What is a Shooting Star
A shooting star is a bearish candle with a long upper shadow, little or no lower shadow and a small real body near the day's low. It comes after an uptrend. Said differently, a shooting star is a type of candlestick formation that results when a security's price, at some point during the day, advances well above the opening price but closes lower than the opening price.
For a candlestick to be considered a shooting star, the formation must be on an upward or bullish trend, and the distance between the highest price for the day and the opening price must be more than twice as large as the shooting star's body. The distance between the lowest price for the day and the closing price must be very small or nonexistent.

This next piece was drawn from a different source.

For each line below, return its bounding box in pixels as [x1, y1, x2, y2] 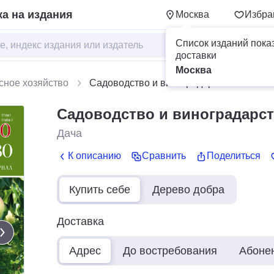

BREAKING DOWN Shooting Star
Shooting stars indicate potential price tops and reversals. The shooting star candle is most effective when it forms after a series of at least three or more consecutive rising candles with higher highs. As the price rises, buyers get impatient waiting for a pull back, and leap frog over one another to purchase shares. Eventually, the buying frenzy hits a peak as the last of the immediate buyers jump into the stock (or any financial instrument) in a greed-driven panic to mark the highest high of the preceding series of candles.
Psychology of Shooting Stars
The earlier buyers eventually begin to take profits, and short-sellers enter into the stock, causing an immediate price drop after hitting a new high. The candle closes with a wick or shadow that is at least twice the size of the body. The wick or shadow represents the buyers who are immediately under water as liquidity starts to dry up. This is the potential shooting star candle. The very next candle will confirm whether it is a shooting star or a continuation candle.
Shooting Star Confirmation
The candle that forms after the shooting star is what confirms the shooting star candle. The next candle must fail to make a higher high and then proceed to close under the close of the prior candle. This represents the trapped buyers who quickly realize they may have overpaid for the position as the price stops rising. When the second candle closes lower than the prior candle low, it indicates that every buyer on the shooting star candle is now underwater. The tension builds until the proverbial trap door opens. Greed turns into fear as liquidity vaporizes, which in turn causes more panic selling. This can form a new series of falling candles with lower lows, representing a price pullback that could turn into a trend reversal.